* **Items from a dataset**

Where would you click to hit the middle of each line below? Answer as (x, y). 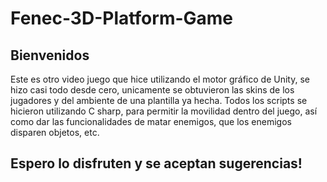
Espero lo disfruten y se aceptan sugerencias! (156, 163)
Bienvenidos (50, 55)
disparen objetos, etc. (55, 132)
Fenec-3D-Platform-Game (122, 18)
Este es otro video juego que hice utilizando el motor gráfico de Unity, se (160, 79)
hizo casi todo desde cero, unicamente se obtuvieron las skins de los (152, 90)
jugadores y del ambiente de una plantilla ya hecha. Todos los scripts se (159, 100)
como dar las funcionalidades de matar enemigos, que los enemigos (151, 121)
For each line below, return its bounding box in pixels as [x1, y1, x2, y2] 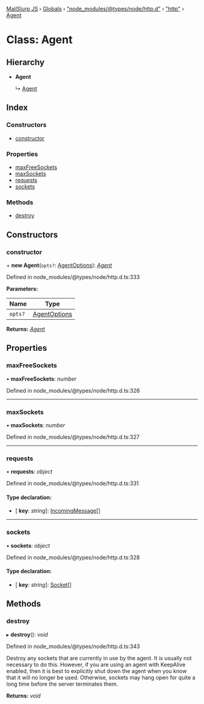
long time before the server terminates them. [6, 680, 118, 688]
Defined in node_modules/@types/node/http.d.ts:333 [6, 273, 140, 280]
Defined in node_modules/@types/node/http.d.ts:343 [6, 643, 140, 650]
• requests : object [6, 468, 53, 475]
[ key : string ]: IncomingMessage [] [15, 507, 101, 514]
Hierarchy [6, 57, 45, 67]
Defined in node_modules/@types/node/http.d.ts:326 [6, 387, 140, 394]
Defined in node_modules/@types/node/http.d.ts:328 [6, 553, 140, 561]
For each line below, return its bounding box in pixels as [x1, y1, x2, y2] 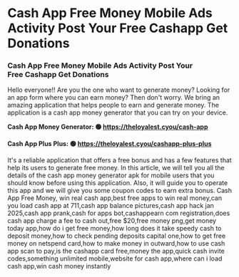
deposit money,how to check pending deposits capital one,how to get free [7, 231, 226, 240]
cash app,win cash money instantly [7, 262, 111, 271]
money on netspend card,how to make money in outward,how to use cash [7, 239, 225, 248]
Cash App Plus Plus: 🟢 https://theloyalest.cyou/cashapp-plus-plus [7, 140, 212, 148]
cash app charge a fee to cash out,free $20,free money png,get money [7, 216, 216, 225]
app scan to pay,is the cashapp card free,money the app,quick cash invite [7, 247, 225, 256]
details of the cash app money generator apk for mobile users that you [7, 171, 215, 179]
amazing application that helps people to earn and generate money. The [7, 101, 220, 110]
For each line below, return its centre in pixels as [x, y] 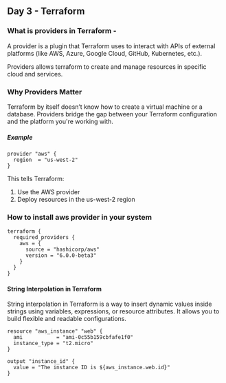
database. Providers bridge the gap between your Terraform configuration [112, 114]
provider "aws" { [32, 154]
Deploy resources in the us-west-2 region [76, 199]
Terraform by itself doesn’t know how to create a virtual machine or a [105, 107]
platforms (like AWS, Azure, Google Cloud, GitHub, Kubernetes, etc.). [105, 53]
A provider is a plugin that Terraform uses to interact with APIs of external [111, 46]
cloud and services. [35, 74]
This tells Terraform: [36, 178]
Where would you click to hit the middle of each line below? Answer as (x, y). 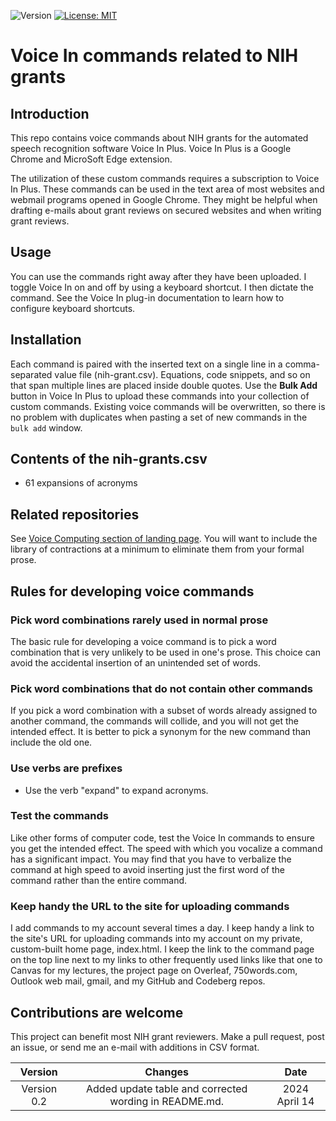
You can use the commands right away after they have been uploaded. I (158, 276)
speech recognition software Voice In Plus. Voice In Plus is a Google (151, 148)
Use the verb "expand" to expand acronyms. (116, 790)
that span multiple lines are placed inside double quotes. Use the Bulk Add (164, 385)
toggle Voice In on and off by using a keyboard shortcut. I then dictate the (162, 287)
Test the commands (59, 816)
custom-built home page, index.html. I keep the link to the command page (162, 949)
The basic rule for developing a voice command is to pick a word (143, 641)
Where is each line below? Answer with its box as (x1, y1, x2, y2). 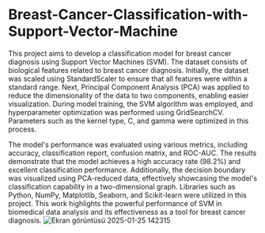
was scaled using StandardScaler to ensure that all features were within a (8, 74, 248, 83)
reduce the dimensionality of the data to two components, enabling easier (8, 90, 249, 100)
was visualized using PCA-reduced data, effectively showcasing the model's (8, 173, 258, 183)
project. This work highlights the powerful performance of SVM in (8, 198, 222, 208)
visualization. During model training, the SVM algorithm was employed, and (8, 99, 253, 109)
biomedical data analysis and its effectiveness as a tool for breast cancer (8, 207, 247, 216)
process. (8, 124, 37, 134)
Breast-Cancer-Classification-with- (8, 6, 249, 24)
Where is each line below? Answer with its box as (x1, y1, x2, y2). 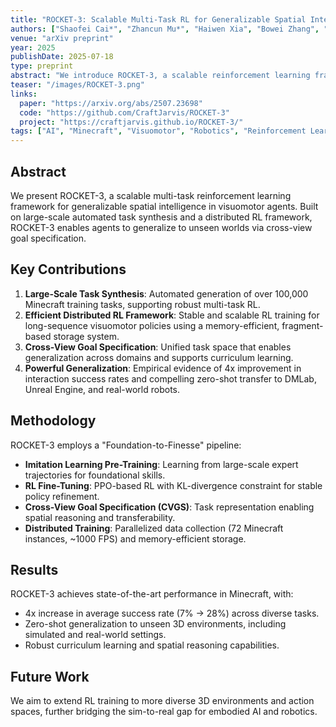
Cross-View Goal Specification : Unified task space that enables (24, 341, 292, 353)
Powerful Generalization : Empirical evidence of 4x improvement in (24, 362, 302, 374)
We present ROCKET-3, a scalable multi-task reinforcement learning (10, 189, 292, 201)
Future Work (10, 668, 90, 685)
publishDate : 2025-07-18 (10, 52, 114, 62)
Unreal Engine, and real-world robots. (24, 383, 181, 395)
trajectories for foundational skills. (24, 469, 166, 481)
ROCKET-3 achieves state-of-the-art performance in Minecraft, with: (10, 588, 294, 600)
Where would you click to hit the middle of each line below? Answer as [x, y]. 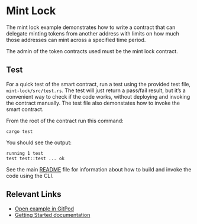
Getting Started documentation [52, 215]
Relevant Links [34, 194]
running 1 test [25, 153]
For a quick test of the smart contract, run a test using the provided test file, [98, 84]
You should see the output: [39, 142]
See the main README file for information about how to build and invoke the [99, 169]
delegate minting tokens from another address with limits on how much [93, 33]
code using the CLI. [30, 176]
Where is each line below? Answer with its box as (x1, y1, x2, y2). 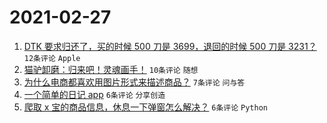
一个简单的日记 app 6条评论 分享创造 (23, 88, 166, 100)
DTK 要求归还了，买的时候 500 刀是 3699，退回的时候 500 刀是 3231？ (23, 40, 317, 52)
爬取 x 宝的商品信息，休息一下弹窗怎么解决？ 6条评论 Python (23, 101, 268, 113)
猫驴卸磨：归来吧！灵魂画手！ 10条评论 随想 (23, 63, 199, 75)
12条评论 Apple (23, 53, 81, 63)
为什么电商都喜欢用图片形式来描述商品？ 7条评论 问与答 (23, 76, 246, 88)
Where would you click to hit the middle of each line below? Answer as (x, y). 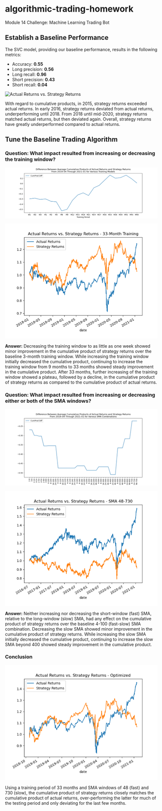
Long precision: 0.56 (33, 69)
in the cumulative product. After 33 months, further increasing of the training (81, 372)
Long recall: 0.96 (29, 74)
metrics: (13, 54)
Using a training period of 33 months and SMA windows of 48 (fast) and (77, 787)
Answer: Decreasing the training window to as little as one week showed (78, 346)
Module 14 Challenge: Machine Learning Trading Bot (57, 22)
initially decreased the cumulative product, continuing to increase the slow (79, 639)
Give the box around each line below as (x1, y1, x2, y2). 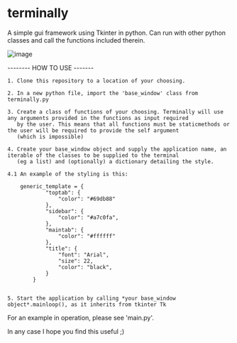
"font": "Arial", (57, 251, 110, 258)
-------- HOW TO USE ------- (7, 63, 94, 72)
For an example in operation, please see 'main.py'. (7, 313, 155, 322)
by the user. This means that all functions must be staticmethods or (16, 121, 231, 128)
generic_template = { (20, 183, 84, 190)
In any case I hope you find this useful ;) (7, 327, 125, 335)
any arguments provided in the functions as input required (7, 114, 189, 121)
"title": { (45, 245, 78, 252)
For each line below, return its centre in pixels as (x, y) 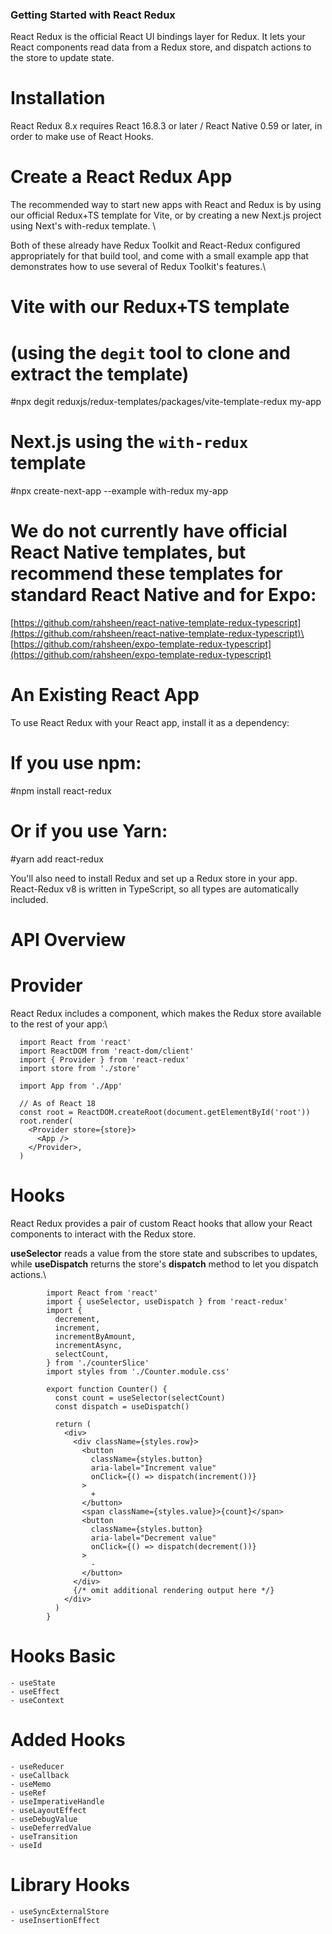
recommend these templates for (146, 574)
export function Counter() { (107, 1389)
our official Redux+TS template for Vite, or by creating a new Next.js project (166, 215)
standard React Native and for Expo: (163, 595)
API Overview (68, 940)
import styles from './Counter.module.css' (138, 1372)
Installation (58, 98)
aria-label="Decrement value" (153, 1538)
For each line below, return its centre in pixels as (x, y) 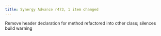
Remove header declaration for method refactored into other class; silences (80, 23)
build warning (19, 28)
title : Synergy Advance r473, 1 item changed (52, 9)
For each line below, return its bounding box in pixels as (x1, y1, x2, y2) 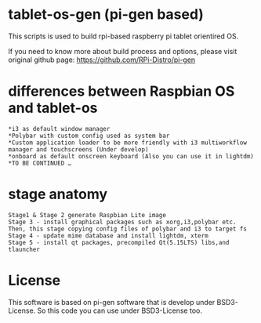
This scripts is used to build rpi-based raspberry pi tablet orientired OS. (8, 31, 239, 41)
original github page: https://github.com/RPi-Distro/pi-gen (8, 55, 196, 64)
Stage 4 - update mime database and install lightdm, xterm (8, 231, 209, 240)
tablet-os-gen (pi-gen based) (8, 5, 204, 24)
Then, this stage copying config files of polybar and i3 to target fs (8, 225, 247, 233)
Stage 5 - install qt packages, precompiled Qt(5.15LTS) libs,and (8, 238, 230, 246)
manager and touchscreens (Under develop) (8, 145, 149, 154)
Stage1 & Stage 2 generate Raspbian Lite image (8, 211, 167, 219)
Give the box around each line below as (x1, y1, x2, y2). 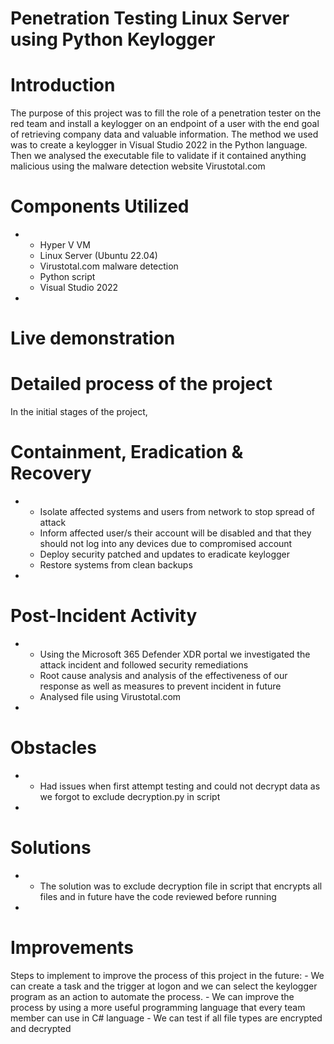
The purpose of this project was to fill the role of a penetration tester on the (10, 107, 322, 119)
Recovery (10, 462, 92, 485)
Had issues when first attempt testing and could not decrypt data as (39, 780, 321, 792)
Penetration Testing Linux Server (10, 7, 290, 30)
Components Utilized (10, 195, 190, 218)
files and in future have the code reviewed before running (39, 890, 277, 902)
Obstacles (10, 737, 97, 759)
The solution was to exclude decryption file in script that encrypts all (39, 880, 323, 892)
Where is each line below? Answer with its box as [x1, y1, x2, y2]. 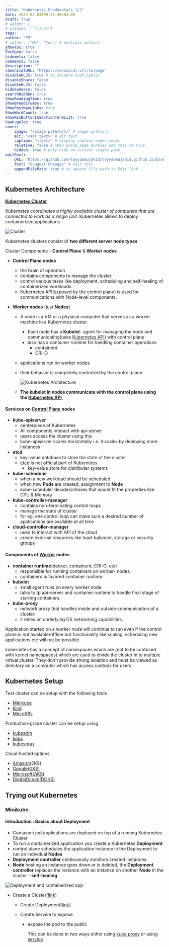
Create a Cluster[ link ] [12, 892, 57, 898]
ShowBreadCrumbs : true [5, 101, 53, 106]
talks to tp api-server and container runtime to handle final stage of [20, 589, 159, 595]
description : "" [5, 63, 39, 68]
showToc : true [5, 45, 35, 50]
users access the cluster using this [20, 433, 93, 439]
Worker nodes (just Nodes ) [12, 304, 70, 310]
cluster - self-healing [12, 872, 58, 878]
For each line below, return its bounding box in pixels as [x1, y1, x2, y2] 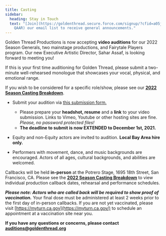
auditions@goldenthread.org [5, 226, 66, 232]
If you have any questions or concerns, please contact [5, 220, 120, 226]
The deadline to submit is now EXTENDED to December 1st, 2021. [19, 125, 157, 131]
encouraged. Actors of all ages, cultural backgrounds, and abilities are [12, 154, 156, 161]
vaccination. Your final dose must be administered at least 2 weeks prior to [5, 195, 159, 201]
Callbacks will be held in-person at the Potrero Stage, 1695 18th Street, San [5, 169, 159, 176]
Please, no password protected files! [19, 120, 95, 126]
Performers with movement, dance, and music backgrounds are [12, 149, 142, 155]
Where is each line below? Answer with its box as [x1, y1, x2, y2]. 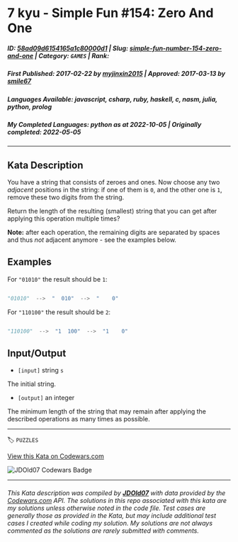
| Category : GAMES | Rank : [34, 51, 110, 60]
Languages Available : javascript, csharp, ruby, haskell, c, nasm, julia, [7, 94, 217, 104]
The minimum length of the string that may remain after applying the [7, 407, 207, 416]
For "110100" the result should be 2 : [7, 307, 111, 316]
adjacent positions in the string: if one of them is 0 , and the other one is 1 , [7, 186, 222, 194]
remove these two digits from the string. [7, 193, 125, 201]
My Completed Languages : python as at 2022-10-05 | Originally [7, 120, 202, 128]
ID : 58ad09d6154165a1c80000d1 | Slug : [7, 44, 129, 52]
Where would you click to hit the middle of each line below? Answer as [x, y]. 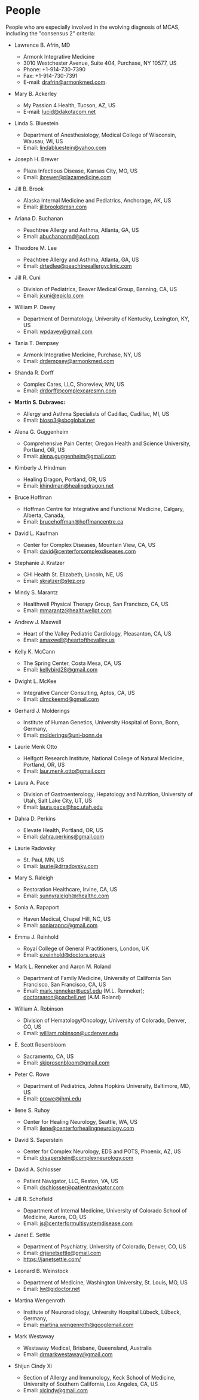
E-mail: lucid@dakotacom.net [59, 111]
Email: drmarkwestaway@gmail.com [68, 1354]
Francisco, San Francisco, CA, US [65, 984]
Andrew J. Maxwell [38, 622]
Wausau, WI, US [43, 141]
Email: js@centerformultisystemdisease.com [78, 1223]
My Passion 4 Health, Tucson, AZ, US [69, 105]
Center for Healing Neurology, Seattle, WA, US [80, 1121]

* **Work to be completed**
Within the records, filter for lines that contain the word "files" and show each one.

* **Answer for the task**
Then, this stage copying config files of polybar and i3 to target fs (8, 225, 247, 233)
files and in future have the code reviewed before running (39, 890, 277, 902)
Please, no password protected files! [19, 120, 95, 126]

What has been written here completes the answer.